When did the meaning of the term "metabelian" change? I just realised that the meaning of the term "metabelian", when applied to groups, or Lie algebras, seems to have changed over years. (These days, it means that $[[G,G],[G,G]]$ is trivial, while in the past it was occasionally used to indicate that $[[G,G],G]$ is trivial. The difference here is that between solvability and nilpotence, that is.) 
This wiki says "The concept and term metabelian group was introduced by Furtwangler in 1930.
The term metabelian was earlier used for groups of nilpotence class 2, but is no longer used in that sense." (I don't understand "earlier" here. Can that sentence be parsed uniquely? Earlier than Furtwangler introduced the term? Earlier than the wiki article was written?)
I know at least one reference from mid 1960s (a PhD thesis from the US) where that old-fashioned usage is present, and I'd like to understand the history better in this instance. Thanks for help.
EDIT: it appears that the situation with usage and its history may be even different for groups and Lie algebras; I only dealt with literature on metabelian Lie algebras, and from answers so far I gather that there may be difference.
 A: I have the impression that even nowadays the term "metabelian" can be confusing if you talk about.
Although I would also say, that it means $2$-step solvable now most of the time, it still can mean $2$-step nilpotent sometimes.

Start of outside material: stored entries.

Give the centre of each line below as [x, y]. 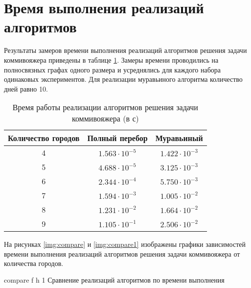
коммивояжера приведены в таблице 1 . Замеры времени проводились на [111, 60]
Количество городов [44, 138]
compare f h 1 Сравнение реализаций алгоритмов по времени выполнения [114, 280]
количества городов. [34, 263]
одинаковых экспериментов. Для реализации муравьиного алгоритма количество [123, 79]
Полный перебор [117, 138]
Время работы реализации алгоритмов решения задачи [105, 107]
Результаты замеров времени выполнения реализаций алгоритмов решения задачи [125, 50]
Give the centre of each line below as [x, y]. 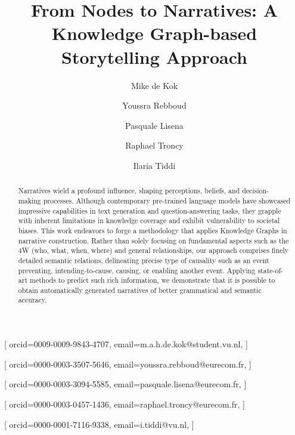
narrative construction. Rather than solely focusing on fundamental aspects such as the [153, 240]
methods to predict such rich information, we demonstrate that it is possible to [152, 280]
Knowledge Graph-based [154, 33]
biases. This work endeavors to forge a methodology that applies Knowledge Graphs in [153, 230]
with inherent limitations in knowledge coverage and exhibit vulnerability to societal [149, 220]
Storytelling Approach [154, 56]
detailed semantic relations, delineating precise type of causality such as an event [144, 260]
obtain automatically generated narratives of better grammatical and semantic [140, 290]
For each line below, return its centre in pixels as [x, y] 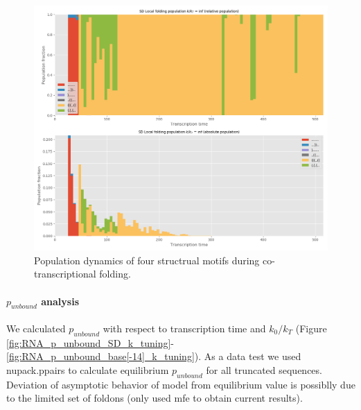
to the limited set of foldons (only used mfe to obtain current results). [155, 398]
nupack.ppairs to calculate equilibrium [88, 369]
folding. [115, 274]
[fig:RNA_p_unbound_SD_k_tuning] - [90, 342]
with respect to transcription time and [184, 328]
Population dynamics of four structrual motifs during [147, 260]
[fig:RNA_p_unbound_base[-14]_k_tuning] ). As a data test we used [154, 356]
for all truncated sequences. [264, 369]
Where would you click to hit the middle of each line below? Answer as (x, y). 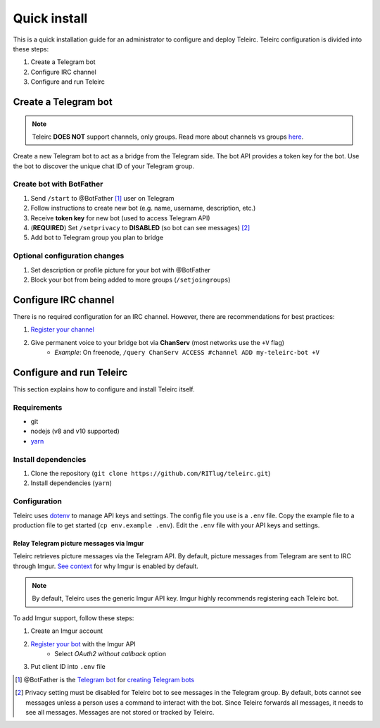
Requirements (38, 407)
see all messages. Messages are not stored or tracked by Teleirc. (120, 712)
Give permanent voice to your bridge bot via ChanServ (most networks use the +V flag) (158, 342)
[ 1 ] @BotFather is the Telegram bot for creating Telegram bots (105, 679)
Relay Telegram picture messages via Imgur (78, 543)
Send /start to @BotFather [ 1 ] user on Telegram (103, 198)
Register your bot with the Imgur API (83, 644)
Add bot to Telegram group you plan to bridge (97, 238)
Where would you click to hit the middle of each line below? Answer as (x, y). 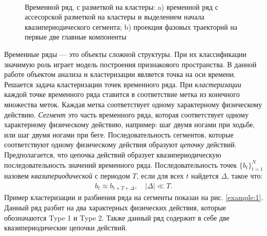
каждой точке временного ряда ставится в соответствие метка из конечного (122, 94)
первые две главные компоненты (76, 37)
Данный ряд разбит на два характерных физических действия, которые (115, 207)
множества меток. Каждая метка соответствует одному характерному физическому (133, 104)
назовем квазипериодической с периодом (67, 176)
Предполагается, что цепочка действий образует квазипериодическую (113, 154)
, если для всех (160, 176)
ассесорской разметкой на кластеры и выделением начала (115, 17)
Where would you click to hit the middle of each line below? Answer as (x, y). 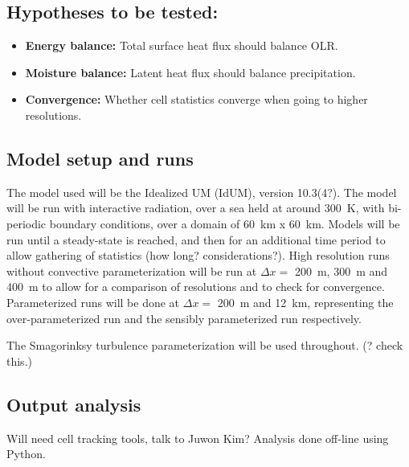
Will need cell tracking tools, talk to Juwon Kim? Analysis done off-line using (198, 438)
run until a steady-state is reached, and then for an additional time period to (196, 239)
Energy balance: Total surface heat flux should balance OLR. (182, 45)
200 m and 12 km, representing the (305, 302)
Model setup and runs (100, 158)
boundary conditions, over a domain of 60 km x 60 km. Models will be (225, 223)
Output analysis (74, 404)
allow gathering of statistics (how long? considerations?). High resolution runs (198, 255)
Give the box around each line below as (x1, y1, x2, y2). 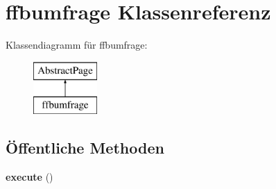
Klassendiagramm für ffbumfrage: (6, 38, 148, 52)
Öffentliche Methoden (6, 137, 164, 158)
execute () (6, 170, 53, 184)
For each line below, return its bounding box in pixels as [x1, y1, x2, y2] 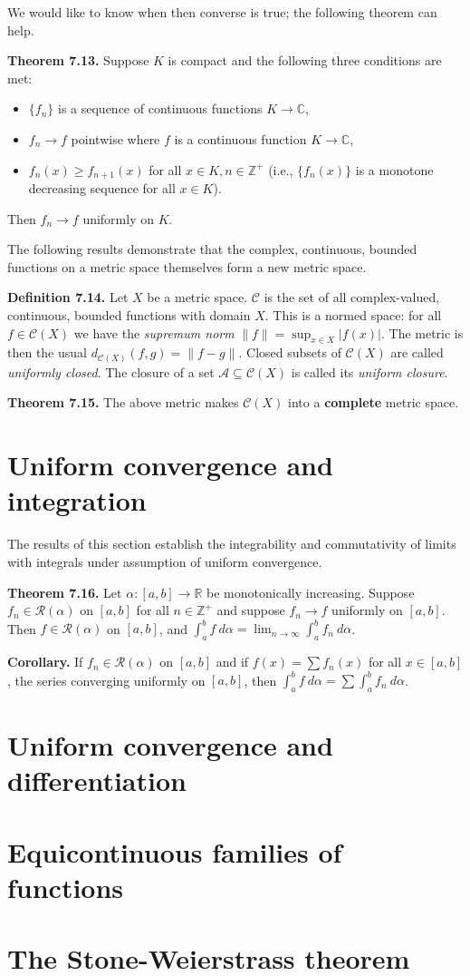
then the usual [7, 343, 87, 362]
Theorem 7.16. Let [7, 582, 122, 601]
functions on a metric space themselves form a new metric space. [7, 257, 367, 276]
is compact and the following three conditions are [168, 51, 442, 70]
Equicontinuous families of [7, 833, 342, 870]
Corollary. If [7, 652, 83, 671]
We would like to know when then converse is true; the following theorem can [7, 3, 437, 21]
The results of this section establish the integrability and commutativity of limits [7, 534, 456, 553]
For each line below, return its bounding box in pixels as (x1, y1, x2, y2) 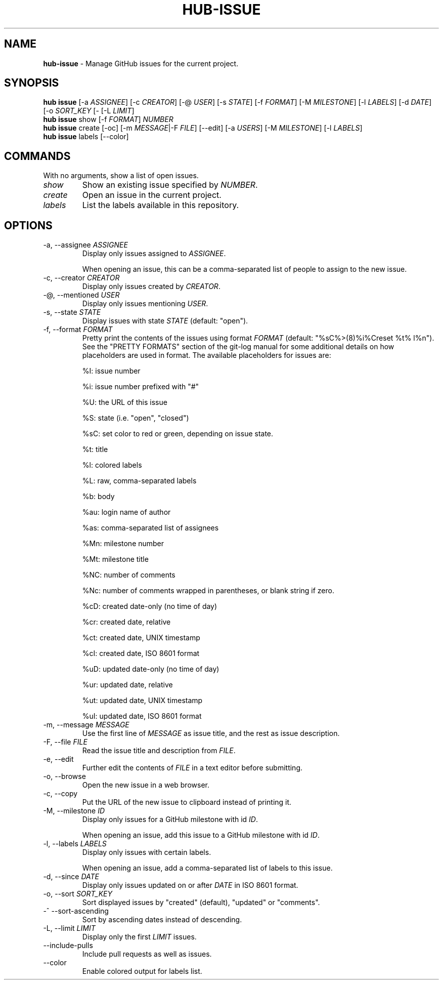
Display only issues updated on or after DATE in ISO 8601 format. (82, 881, 298, 890)
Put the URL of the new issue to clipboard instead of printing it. (82, 798, 292, 807)
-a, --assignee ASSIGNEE (43, 240, 128, 250)
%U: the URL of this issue (82, 398, 167, 407)
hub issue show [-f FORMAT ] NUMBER (43, 115, 173, 124)
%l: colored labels (82, 461, 142, 470)
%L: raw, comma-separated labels (82, 476, 197, 485)
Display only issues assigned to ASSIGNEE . (82, 249, 226, 258)
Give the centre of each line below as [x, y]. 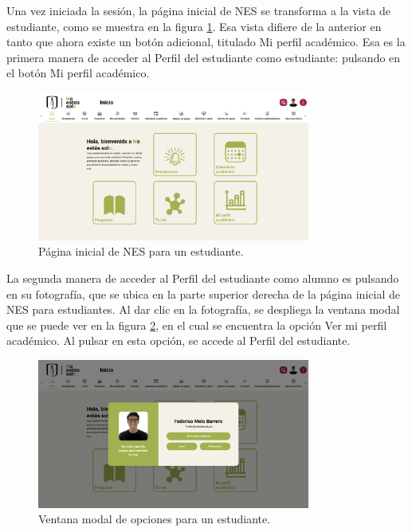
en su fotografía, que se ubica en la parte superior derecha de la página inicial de [203, 293]
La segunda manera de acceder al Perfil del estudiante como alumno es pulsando [203, 278]
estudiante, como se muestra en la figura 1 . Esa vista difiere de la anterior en [194, 26]
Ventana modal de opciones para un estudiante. [155, 519]
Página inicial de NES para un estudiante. [141, 251]
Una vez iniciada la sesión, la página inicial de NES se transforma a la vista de [199, 10]
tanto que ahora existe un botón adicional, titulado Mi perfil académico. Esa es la [206, 42]
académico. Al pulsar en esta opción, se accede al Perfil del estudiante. [179, 340]
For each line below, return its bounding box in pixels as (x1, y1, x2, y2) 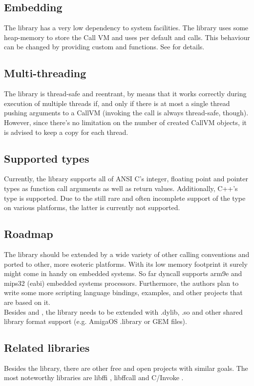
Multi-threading (4, 65, 86, 81)
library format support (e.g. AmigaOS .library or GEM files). (4, 316, 187, 326)
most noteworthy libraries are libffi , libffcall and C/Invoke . (4, 372, 184, 383)
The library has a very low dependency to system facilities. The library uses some (4, 22, 249, 33)
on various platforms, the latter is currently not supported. (4, 202, 180, 213)
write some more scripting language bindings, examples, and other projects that (4, 287, 243, 298)
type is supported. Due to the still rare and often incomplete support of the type (4, 193, 246, 203)
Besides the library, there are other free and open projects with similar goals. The (4, 363, 248, 373)
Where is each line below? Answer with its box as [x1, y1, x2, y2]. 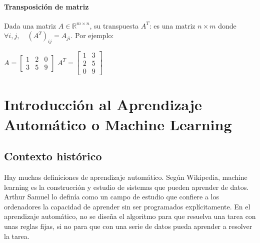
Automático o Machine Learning [4, 114, 232, 134]
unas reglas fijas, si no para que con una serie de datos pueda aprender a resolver [4, 221, 252, 231]
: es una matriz [149, 20, 195, 31]
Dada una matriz [4, 20, 56, 31]
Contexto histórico [4, 148, 102, 164]
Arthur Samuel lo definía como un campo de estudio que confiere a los [4, 191, 219, 202]
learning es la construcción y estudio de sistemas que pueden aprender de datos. [4, 181, 249, 192]
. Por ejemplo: [70, 30, 114, 41]
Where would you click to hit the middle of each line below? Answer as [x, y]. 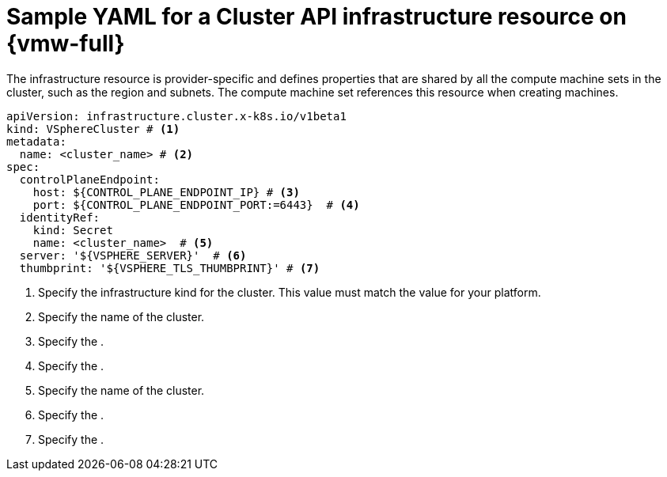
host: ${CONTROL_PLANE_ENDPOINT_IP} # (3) [166, 192]
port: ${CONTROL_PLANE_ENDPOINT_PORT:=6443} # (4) [196, 204]
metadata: [36, 141]
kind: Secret [73, 230]
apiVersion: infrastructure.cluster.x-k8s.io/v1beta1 [176, 116]
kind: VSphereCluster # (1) [93, 129]
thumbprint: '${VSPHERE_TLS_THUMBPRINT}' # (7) [170, 268]
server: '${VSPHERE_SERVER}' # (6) [133, 255]
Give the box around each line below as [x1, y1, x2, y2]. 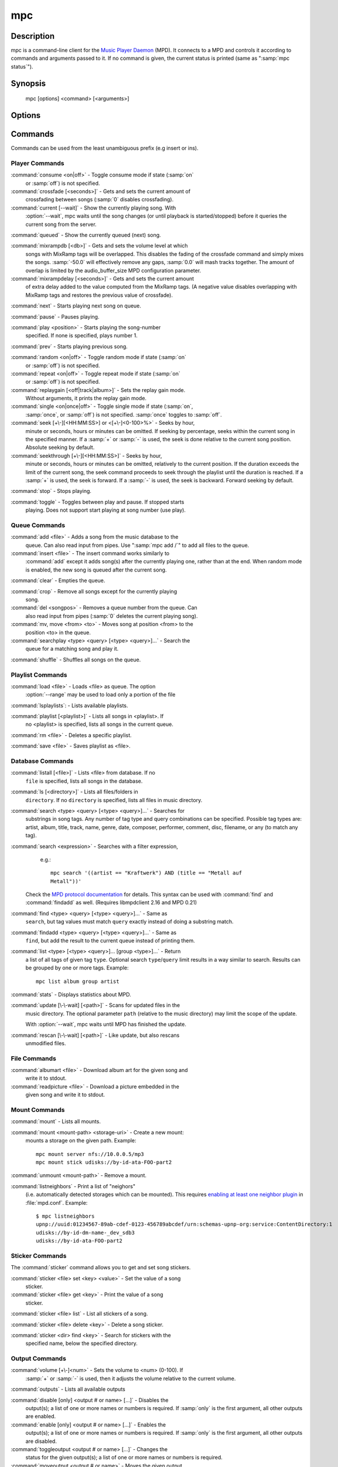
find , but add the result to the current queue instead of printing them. [25, 937, 196, 944]
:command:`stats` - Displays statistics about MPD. [11, 991, 131, 998]
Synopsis [11, 78, 46, 88]
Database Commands [11, 757, 74, 765]
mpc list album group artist [36, 978, 120, 985]
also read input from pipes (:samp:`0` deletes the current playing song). [25, 612, 199, 619]
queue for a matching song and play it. [25, 645, 119, 653]
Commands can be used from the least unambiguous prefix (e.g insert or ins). [11, 144, 199, 152]
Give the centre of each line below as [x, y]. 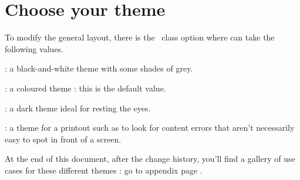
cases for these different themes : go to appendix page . [104, 170]
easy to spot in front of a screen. [63, 139]
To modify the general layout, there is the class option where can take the [140, 37]
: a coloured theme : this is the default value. [85, 88]
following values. [34, 48]
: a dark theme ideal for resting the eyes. [78, 108]
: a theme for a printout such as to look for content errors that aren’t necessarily [150, 128]
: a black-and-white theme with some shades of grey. [99, 68]
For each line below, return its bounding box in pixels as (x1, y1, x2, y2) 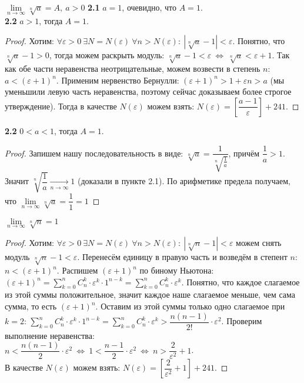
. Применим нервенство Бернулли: (56, 74, 179, 86)
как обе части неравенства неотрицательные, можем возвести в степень (5, 62, 260, 75)
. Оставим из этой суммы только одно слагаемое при (95, 300, 285, 312)
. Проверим (221, 315, 262, 327)
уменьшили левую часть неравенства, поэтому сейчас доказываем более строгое (5, 85, 292, 98)
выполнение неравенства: (5, 329, 95, 341)
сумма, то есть (5, 300, 57, 312)
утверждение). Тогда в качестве (5, 99, 117, 112)
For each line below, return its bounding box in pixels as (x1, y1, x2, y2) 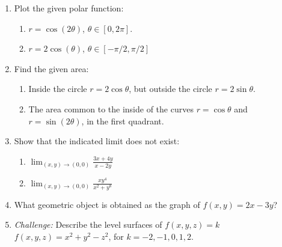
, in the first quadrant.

In particular, "metabelian Lie algebras" can still mean $2$-step nilpotent Lie algebras, see the following (and other) articles:
M. A. Gauger: On the Classification of Metabelian Lie Algebras (1973). 
E. M. Luks: What is the typical nilpotent Lie algebra ? (1977). 
L. Y. Galitski and D. A. Timashev: On the Classification of Metabelian Lie Algebras (1999). 
This is not an answer in the historical sense, but only a comment with too long references (which should perhaps belong to meta, if abelian belongs here).
A: The 1967 book Varieties of Groups by Hanna Neumann has the following footnote (p. 21): The term metabelian will always mean solvable of length two in agreement with current English usage; note however that in much of the Russian literature the term is used in the sense of `nilpotent of class two'.